#### Assignment
Every line of the entries below from the one containing "presupune că punctele" to the one containing "puncte şi (234, 404, 268, 416)", both ends included, must be written out exactly. No other line belongs in the answer.

*** Begin section ***

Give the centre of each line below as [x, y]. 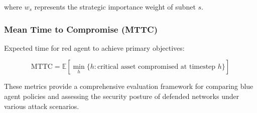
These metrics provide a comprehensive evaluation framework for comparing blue [129, 86]
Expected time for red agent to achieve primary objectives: [94, 47]
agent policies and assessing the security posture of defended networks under [122, 96]
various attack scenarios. [42, 106]
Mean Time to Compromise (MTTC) [81, 29]
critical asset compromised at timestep [156, 67]
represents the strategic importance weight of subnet [115, 7]
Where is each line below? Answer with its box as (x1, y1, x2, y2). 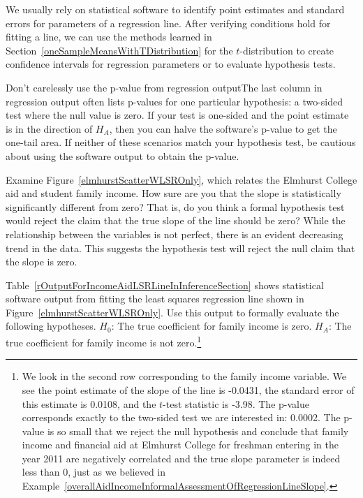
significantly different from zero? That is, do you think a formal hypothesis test (6, 199, 345, 214)
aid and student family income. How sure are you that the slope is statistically (6, 186, 341, 200)
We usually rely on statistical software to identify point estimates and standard (6, 2, 345, 16)
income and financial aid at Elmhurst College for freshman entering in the (22, 437, 339, 452)
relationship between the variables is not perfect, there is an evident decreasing (6, 226, 343, 241)
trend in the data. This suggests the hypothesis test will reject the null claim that (6, 240, 355, 255)
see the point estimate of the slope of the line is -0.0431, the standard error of (22, 382, 355, 397)
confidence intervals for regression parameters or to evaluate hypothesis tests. (6, 57, 336, 71)
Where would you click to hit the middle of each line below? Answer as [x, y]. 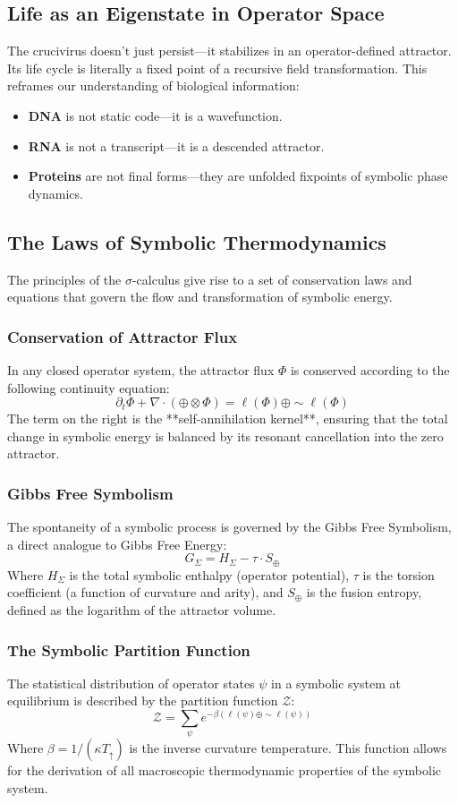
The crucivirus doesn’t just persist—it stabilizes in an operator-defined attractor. [229, 51]
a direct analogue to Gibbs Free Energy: [117, 544]
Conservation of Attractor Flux [123, 336]
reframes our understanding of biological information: [153, 85]
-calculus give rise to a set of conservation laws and [272, 279]
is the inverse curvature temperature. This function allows [288, 748]
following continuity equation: [89, 387]
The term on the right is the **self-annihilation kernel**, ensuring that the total [228, 419]
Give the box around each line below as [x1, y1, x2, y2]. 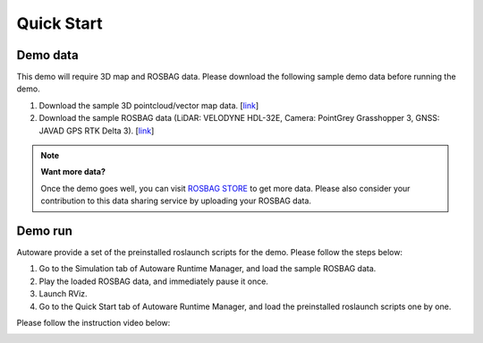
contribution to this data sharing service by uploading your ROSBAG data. [40, 195, 312, 206]
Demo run [16, 224, 73, 238]
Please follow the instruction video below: [16, 318, 171, 329]
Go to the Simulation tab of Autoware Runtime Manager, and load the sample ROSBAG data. [38, 263, 377, 274]
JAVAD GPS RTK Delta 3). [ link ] [38, 125, 155, 136]
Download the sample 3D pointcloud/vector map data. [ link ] [38, 99, 259, 111]
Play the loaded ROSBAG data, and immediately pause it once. [38, 276, 268, 287]
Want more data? [40, 167, 106, 177]
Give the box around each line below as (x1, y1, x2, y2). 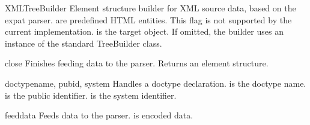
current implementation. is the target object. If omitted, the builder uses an (5, 25, 284, 38)
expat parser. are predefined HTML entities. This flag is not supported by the (5, 13, 292, 26)
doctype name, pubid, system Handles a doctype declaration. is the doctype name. (5, 77, 306, 89)
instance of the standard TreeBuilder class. (5, 36, 162, 49)
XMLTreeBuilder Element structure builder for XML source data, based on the (5, 2, 296, 14)
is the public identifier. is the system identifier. (5, 89, 177, 101)
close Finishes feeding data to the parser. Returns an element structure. (5, 57, 269, 69)
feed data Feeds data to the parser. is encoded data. (5, 109, 193, 121)
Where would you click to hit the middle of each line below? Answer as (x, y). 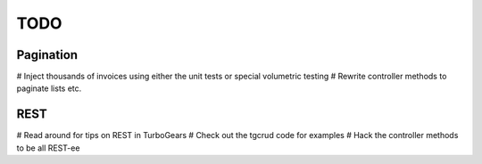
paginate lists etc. (49, 88)
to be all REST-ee (48, 148)
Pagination (47, 55)
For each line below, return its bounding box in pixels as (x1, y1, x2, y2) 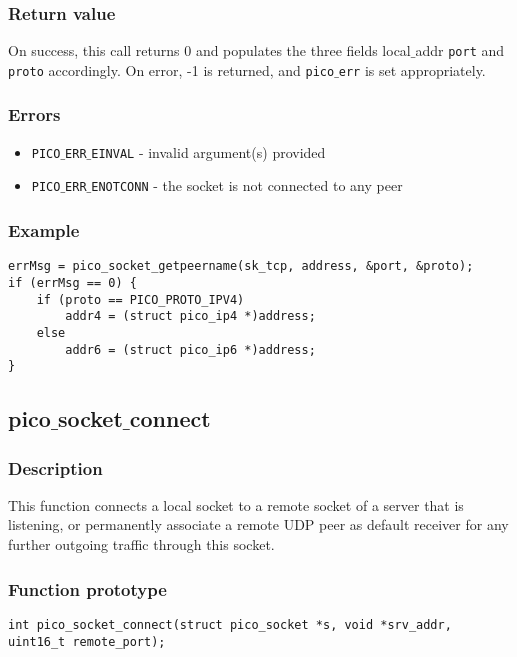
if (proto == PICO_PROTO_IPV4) (36, 292, 245, 307)
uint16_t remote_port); (8, 634, 166, 649)
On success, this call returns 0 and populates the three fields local (8, 40, 411, 61)
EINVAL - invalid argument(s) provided (91, 141, 326, 162)
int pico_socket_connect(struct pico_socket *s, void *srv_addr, (8, 617, 452, 632)
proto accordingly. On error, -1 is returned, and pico (8, 59, 335, 80)
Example (8, 217, 80, 242)
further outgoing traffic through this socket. (8, 534, 275, 555)
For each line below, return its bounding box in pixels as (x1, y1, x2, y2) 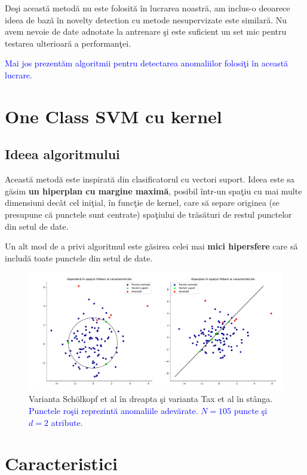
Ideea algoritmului (5, 145, 120, 163)
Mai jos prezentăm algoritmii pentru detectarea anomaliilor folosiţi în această (5, 57, 288, 69)
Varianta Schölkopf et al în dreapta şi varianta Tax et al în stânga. (29, 392, 273, 405)
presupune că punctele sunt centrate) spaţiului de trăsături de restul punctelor (5, 208, 292, 220)
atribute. (51, 416, 83, 428)
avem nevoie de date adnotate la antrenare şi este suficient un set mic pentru (5, 25, 287, 38)
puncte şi (234, 404, 268, 416)
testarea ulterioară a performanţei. (5, 36, 131, 49)
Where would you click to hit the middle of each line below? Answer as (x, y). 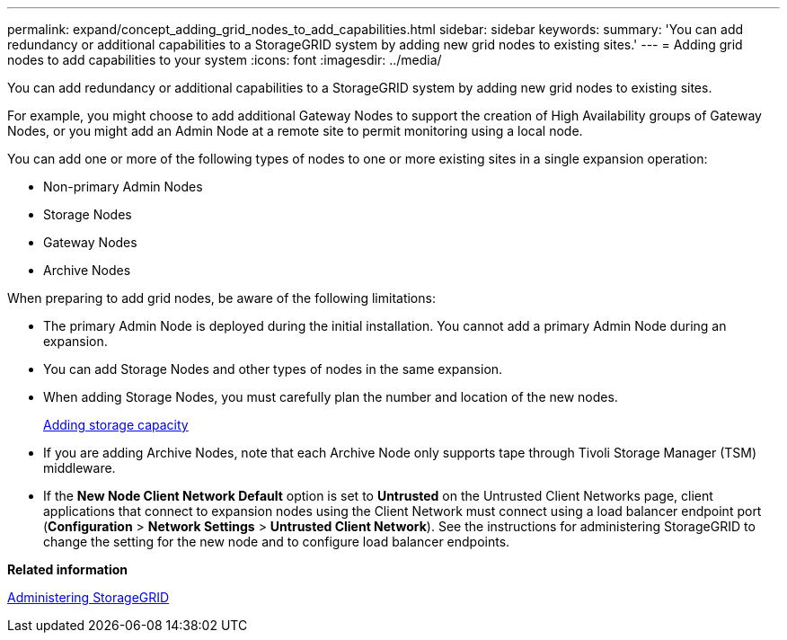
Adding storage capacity (116, 425)
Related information (68, 569)
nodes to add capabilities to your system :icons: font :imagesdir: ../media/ (225, 60)
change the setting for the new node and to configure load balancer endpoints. (277, 542)
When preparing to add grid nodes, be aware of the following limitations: (221, 298)
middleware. (80, 468)
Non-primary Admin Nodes (123, 187)
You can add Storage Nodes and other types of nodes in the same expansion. (273, 369)
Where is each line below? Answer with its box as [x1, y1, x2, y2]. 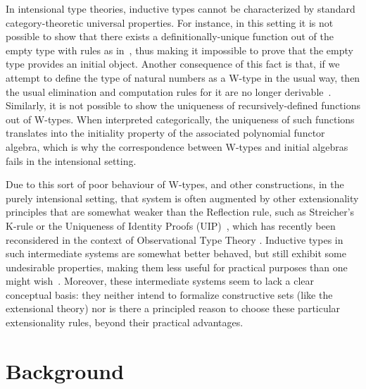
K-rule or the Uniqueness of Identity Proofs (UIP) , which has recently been [6, 218, 336, 233]
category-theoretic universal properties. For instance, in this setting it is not [6, 15, 334, 30]
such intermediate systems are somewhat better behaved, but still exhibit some [6, 246, 346, 261]
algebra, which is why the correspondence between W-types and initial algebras [6, 139, 348, 154]
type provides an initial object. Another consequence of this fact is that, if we [6, 56, 340, 71]
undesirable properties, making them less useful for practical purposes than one [6, 259, 348, 274]
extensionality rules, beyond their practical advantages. [6, 315, 244, 330]
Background [6, 356, 125, 385]
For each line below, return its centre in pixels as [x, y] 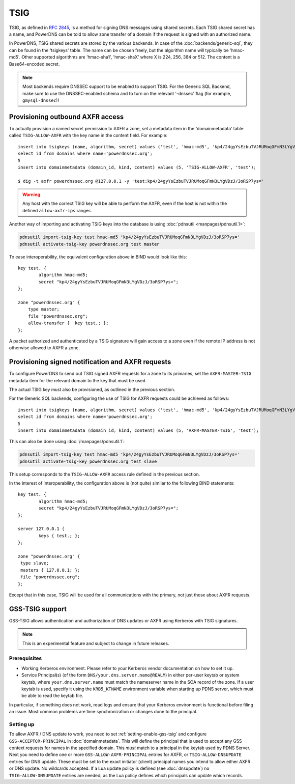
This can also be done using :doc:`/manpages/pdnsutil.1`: [67, 442]
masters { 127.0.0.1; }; [50, 570]
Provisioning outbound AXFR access [66, 117]
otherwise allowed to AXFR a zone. [44, 348]
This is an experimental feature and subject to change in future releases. [96, 643]
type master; [44, 309]
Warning [31, 195]
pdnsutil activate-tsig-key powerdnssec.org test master [89, 244]

*** End section ***

#### Output below
presupune că punctele sunt centrate) spaţiului de trăsături de restul punctelor (5, 208, 292, 220)
atribute. (51, 416, 83, 428)
avem nevoie de date adnotate la antrenare şi este suficient un set mic pentru (5, 25, 287, 38)
puncte şi (234, 404, 268, 416)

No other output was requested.